↓↓↓

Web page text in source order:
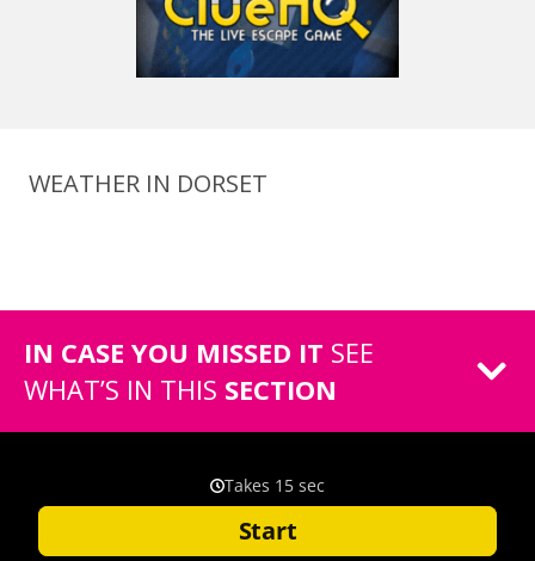
WEATHER IN DORSET
IN CASE YOU MISSED IT SEE
WHAT’S IN THIS SECTION
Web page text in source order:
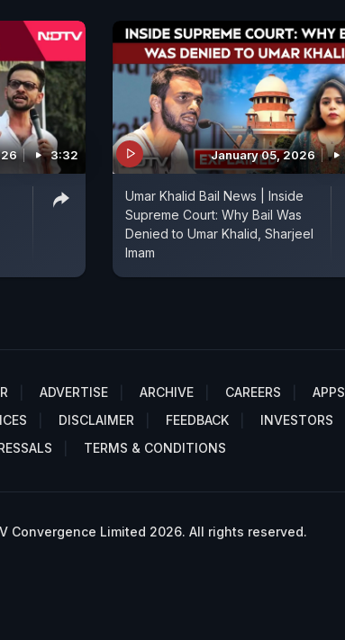
3:32 January 05, 2026
Umar Khalid Bail News | Inside
Supreme Court: Why Bail Was
Denied to Umar Khalid, Sharjeel
Imam
ADVERTISE ARCHIVE CAREERS
APPS
DISCLAIMER FEEDBACK
INVESTORS
TERMS & CONDITIONS
Convergence Limited 2026. All rights reserved.
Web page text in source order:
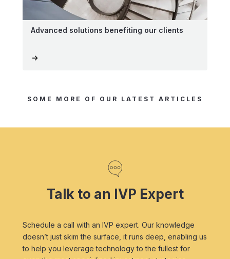
Advanced solutions benefiting our clients
SOME MORE OF OUR LATEST ARTICLES
Talk to an IVP Expert
Schedule a call with an IVP expert. Our knowledge
doesn’t just skim the surface, it runs deep, enabling us
to help you leverage technology to the fullest for
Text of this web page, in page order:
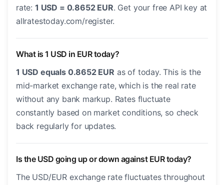
rate: 1 USD = 0.8652 EUR. Get your free API key at
allratestoday.com/register.
What is 1 USD in EUR today?
1 USD equals 0.8652 EUR as of today. This is the
mid-market exchange rate, which is the real rate
without any bank markup. Rates fluctuate
constantly based on market conditions, so check
back regularly for updates.
Is the USD going up or down against EUR today?
The USD/EUR exchange rate fluctuates throughout
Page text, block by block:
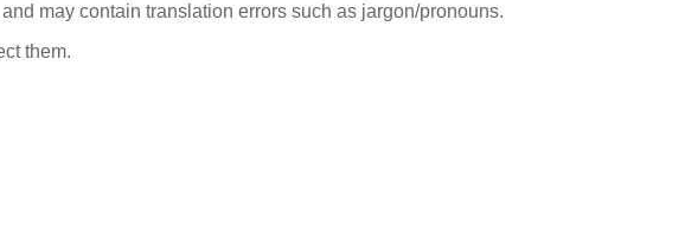
may contain translation errors such as jargon/pronouns.
them.
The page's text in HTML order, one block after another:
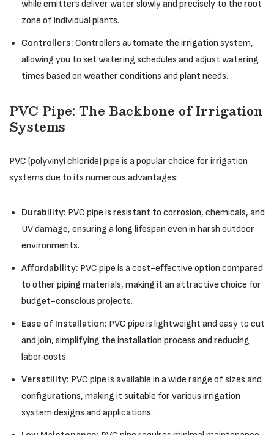
while emitters deliver water slowly and precisely to the root
zone of individual plants.
Controllers: Controllers automate the irrigation system,
allowing you to set watering schedules and adjust watering
times based on weather conditions and plant needs.
PVC Pipe: The Backbone of Irrigation
Systems
PVC (polyvinyl chloride) pipe is a popular choice for irrigation
systems due to its numerous advantages:
Durability: PVC pipe is resistant to corrosion, chemicals, and
UV damage, ensuring a long lifespan even in harsh outdoor
environments.
Affordability: PVC pipe is a cost-effective option compared
to other piping materials, making it an attractive choice for
budget-conscious projects.
Ease of Installation: PVC pipe is lightweight and easy to cut
and join, simplifying the installation process and reducing
labor costs.
Versatility: PVC pipe is available in a wide range of sizes and
configurations, making it suitable for various irrigation
system designs and applications.
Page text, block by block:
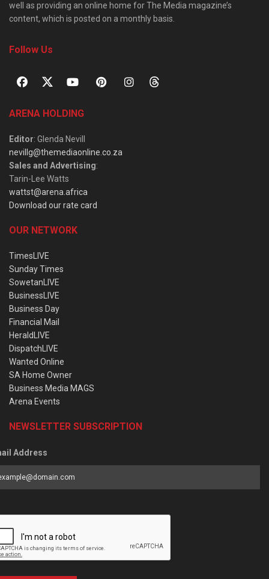
well as providing an online home for The Media magazine’s
content, which is posted on a monthly basis.
Follow Us
ARENA HOLDING
Editor: Glenda Nevill
nevillg@themediaonline.co.za
Sales and Advertising:
Tarin-Lee Watts
wattst@arena.africa
Download our rate card
OUR NETWORK
TimesLIVE
Sunday Times
SowetanLIVE
BusinessLIVE
Business Day
Financial Mail
HeraldLIVE
DispatchLIVE
Wanted Online
SA Home Owner
Business Media MAGS
Arena Events
NEWSLETTER SUBSCRIPTION
Address
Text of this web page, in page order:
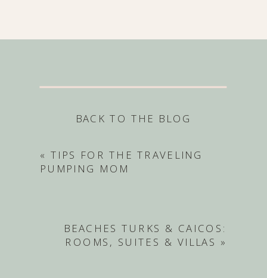
BACK TO THE BLOG
« TIPS FOR THE TRAVELING
PUMPING MOM
BEACHES TURKS & CAICOS:
ROOMS, SUITES & VILLAS »
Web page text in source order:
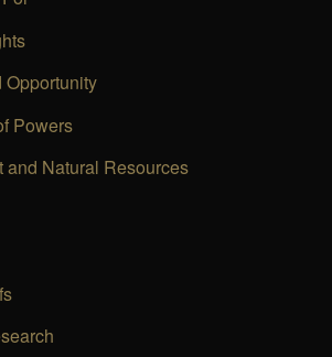
Opportunity
Powers
and Natural Resources
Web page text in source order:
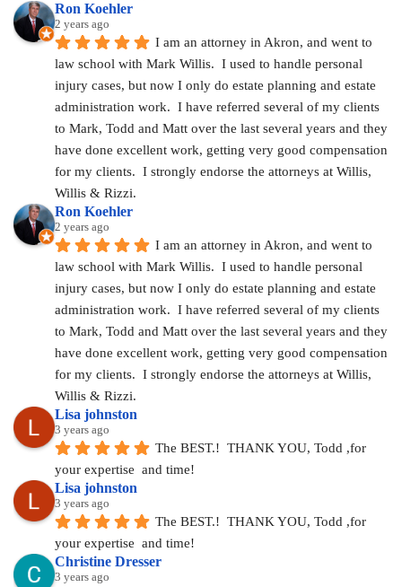
Ron Koehler
2 years ago
I am an attorney in Akron, and went to
law school with Mark Willis.  I used to handle personal
injury cases, but now I only do estate planning and estate
administration work.  I have referred several of my clients
to Mark, Todd and Matt over the last several years and they
have done excellent work, getting very good compensation
for my clients.  I strongly endorse the attorneys at Willis,
Willis & Rizzi.
Ron Koehler
2 years ago
I am an attorney in Akron, and went to
law school with Mark Willis.  I used to handle personal
injury cases, but now I only do estate planning and estate
administration work.  I have referred several of my clients
to Mark, Todd and Matt over the last several years and they
have done excellent work, getting very good compensation
for my clients.  I strongly endorse the attorneys at Willis,
Willis & Rizzi.
Lisa johnston
3 years ago
The BEST.!  THANK YOU, Todd ,for
your expertise  and time!
Lisa johnston
3 years ago
The BEST.!  THANK YOU, Todd ,for
your expertise  and time!
Christine Dresser
3 years ago
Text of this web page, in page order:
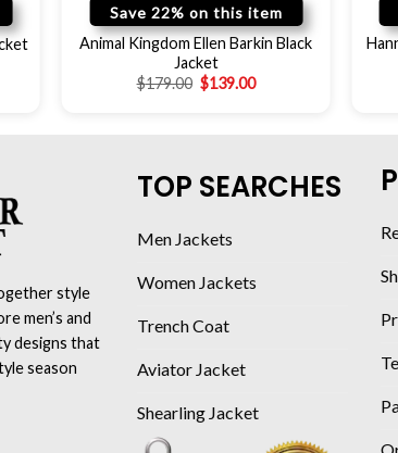
Save 22% on this item
Animal Kingdom Ellen Barkin Black
Jacket
$179.00 $139.00
style
men’s and
designs that
season
TOP SEARCHES
Men Jackets
Women Jackets
Trench Coat
Aviator Jacket
Shearling Jacket
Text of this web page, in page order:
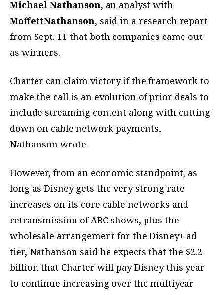
Michael Nathanson, an analyst with
MoffettNathanson, said in a research report
from Sept. 11 that both companies came out
as winners.
Charter can claim victory if the framework to
make the call is an evolution of prior deals to
include streaming content along with cutting
down on cable network payments,
Nathanson wrote.
However, from an economic standpoint, as
long as Disney gets the very strong rate
increases on its core cable networks and
retransmission of ABC shows, plus the
wholesale arrangement for the Disney+ ad
tier, Nathanson said he expects that the $2.2
billion that Charter will pay Disney this year
to continue increasing over the multiyear
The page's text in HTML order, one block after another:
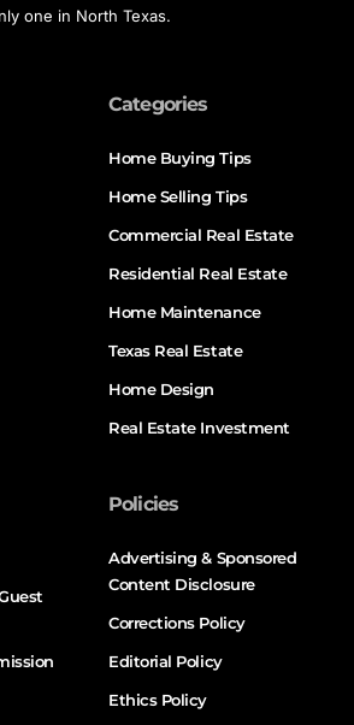
one in North Texas.
Categories
Home Buying Tips
Home Selling Tips
Commercial Real Estate
Residential Real Estate
Home Maintenance
Texas Real Estate
Home Design
Real Estate Investment
Policies
Advertising & Sponsored
Content Disclosure
Corrections Policy
Editorial Policy
Ethics Policy
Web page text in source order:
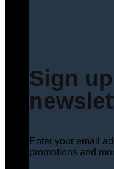
Sign
Enter your email
promotions and
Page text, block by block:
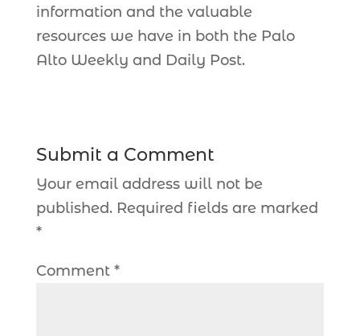
information and the valuable
resources we have in both the Palo
Alto Weekly and Daily Post.
Submit a Comment
Your email address will not be
published. Required fields are marked
*
Comment *
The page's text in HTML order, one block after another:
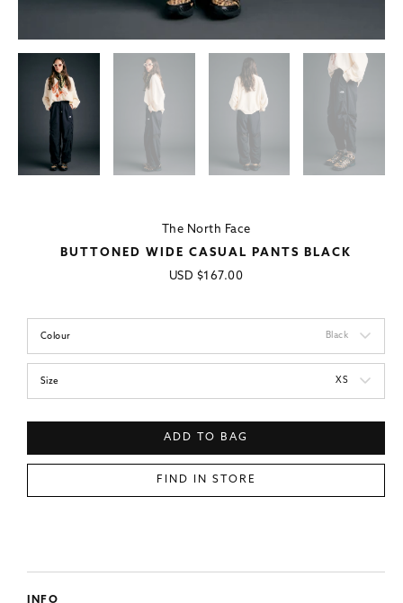
The North Face
BUTTONED WIDE CASUAL PANTS BLACK
Regular
USD $167.00
Colour Black
Size XS
ADD TO BAG
FIND IN STORE
INFO
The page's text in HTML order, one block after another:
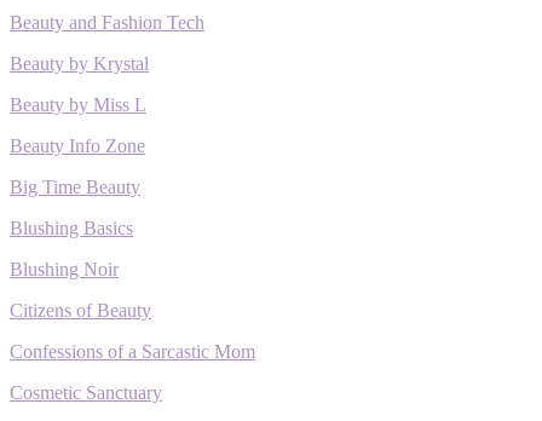
Beauty and Fashion Tech
Beauty by Krystal
Beauty by Miss L
Beauty Info Zone
Big Time Beauty
Blushing Basics
Blushing Noir
Citizens of Beauty
Confessions of a Sarcastic Mom
Cosmetic Sanctuary
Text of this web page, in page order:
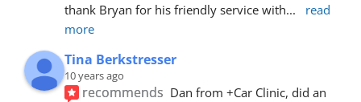
thank Bryan for his friendly service with...
read
more
Tina Berkstresser
10 years ago
recommends Dan from +Car Clinic, did an
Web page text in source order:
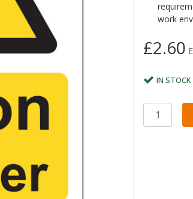
work
£2.60
IN STOCK
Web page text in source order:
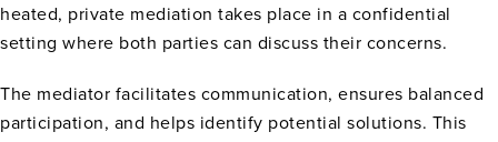
heated, private mediation takes place in a confidential
setting where both parties can discuss their concerns.
The mediator facilitates communication, ensures balanced
participation, and helps identify potential solutions. This

↑↑↑

Activity >> Check each line of the material for "designs". Copy the ones that have it.

Exercise answer >>
system designs and applications.
designs that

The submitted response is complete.